И их сын Рональд тоже считался учёным яйцеголовым. Мой отец рассказывал, что он был такой робкий и неспортивный, что у него однажды выпало из рук знамя, которым он должен был размахивать, стоя в первом ряду на заключительном параде детской и юношеской спартакиады. Позднее стало считаться, что Папен слишком утончён для своих одноклассников, а ведь он просто их боялся. Единственный, кто ему всегда улыбался и никогда не внушал ему чувство отверженности, был Хейко, сын асоциального элемента, как называли Эрнста Микулла в их районе, если, конечно, речь не шла о неотложном ремонте дома.

И так Хейко и «Ронни» стали неразлучными друзьями. Один был чувствительным ребёнком из образованной семьи, другой – упёртый прагматик и тайный классовый враг, точно как и его отец. Ничто на свете не могло бы их разлучить.

– Если в голову Хейко что-то приходило, он добивался, чего хотел. И когда нам было лет по четырнадцать, он постоянно выдумывал способы побега из этого государства. На подводной лодке по Балтийскому морю, с ракетным приводом через Стену в Западный Берлин или просто прыгнуть в Гарце через гору. Фантазия Хейко не имела границ, в отличие от нашей маленькой страны. И всегда рядом с ним сидел я, взволнованный и удивлённый.

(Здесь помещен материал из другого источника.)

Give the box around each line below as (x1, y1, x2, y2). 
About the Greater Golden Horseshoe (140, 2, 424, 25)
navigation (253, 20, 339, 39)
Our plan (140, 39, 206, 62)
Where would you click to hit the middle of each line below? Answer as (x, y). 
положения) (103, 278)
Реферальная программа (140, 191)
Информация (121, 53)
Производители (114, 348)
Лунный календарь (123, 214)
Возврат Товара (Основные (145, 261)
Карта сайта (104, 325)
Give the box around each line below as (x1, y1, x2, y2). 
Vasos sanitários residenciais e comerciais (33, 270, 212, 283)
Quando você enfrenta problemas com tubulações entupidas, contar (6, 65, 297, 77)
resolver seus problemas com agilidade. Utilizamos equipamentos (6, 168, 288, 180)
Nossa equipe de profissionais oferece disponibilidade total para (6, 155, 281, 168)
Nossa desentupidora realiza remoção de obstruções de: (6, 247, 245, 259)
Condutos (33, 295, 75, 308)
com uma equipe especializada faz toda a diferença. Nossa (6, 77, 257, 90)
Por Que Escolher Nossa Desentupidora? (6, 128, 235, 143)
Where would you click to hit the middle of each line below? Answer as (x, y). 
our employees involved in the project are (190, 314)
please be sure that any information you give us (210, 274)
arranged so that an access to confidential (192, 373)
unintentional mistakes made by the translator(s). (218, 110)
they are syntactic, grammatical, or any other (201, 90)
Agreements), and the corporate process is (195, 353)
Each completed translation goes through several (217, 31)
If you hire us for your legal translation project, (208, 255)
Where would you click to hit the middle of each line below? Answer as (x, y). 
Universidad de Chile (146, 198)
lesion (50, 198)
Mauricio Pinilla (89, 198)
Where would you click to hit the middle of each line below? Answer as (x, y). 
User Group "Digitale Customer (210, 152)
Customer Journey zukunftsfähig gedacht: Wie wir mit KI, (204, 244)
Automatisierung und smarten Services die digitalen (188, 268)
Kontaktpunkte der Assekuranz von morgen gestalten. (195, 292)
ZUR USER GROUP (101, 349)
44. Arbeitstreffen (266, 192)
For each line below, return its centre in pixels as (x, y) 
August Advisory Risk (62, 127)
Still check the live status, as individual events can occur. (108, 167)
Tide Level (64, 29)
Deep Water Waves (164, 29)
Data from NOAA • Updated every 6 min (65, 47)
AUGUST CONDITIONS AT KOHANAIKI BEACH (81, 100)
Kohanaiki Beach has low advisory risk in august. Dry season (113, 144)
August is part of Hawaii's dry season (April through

Хейко преследовал свою цель – удрать на Запад и там разбогатеть. Всё лишь для того, чтобы разозлить оставшихся в ГДР. Он изобретал одну бизнес-идею за другой и в мечтах видел себя в роскошном люксе. Можно сказать, что эта часть его юношеских мечтаний сбылась.

Когда Рональд Папен рассказывал мне о своём лучшем друге, мне стало ясно, кем или чем мой отчим Хейко Микулла, собственно, был. Несносным и заносчивым, это тоже. Но человек, который всю свою жизнь положил на то, чтобы оставить своё детство позади и расквитаться за несправедливость режима, даже если это означало торговать горошком-васаби из Индонезии под маркой The Art of Fart. И тут я увидела Хейко в другом свете, как будто его восхищение всем, что имело отношение к капитализму и потреблению, было формой сопротивления и освобождения.

– Он тогда вынашивал идеи, неосуществимые в ГДР и настолько противные этой системе, что одно лишь высказывание их вслух могло сделать его изгоем.

– Например?

– Однажды на подготовке к посвящению в юношество он предложил все деньги, которые вкладывают в телевидение ГДР, просто потратить на закупку лучшей джинсовой ткани, потому что, во-первых, гэдээровские джинсы полное дерьмо, а во-вторых, большинство людей всё равно более или менее тайно смотрит западное телевидение. За это предложение его исключили из юношеского посвящения. И хотя он именно эту цель и преследовал, ему всё же было неприятно. При этом говорил он всегда только правду. Все действительно смотрели западное телевидение. И тем самым и рекламу. Картинки западного мира потребления были для Хейко как наркотик.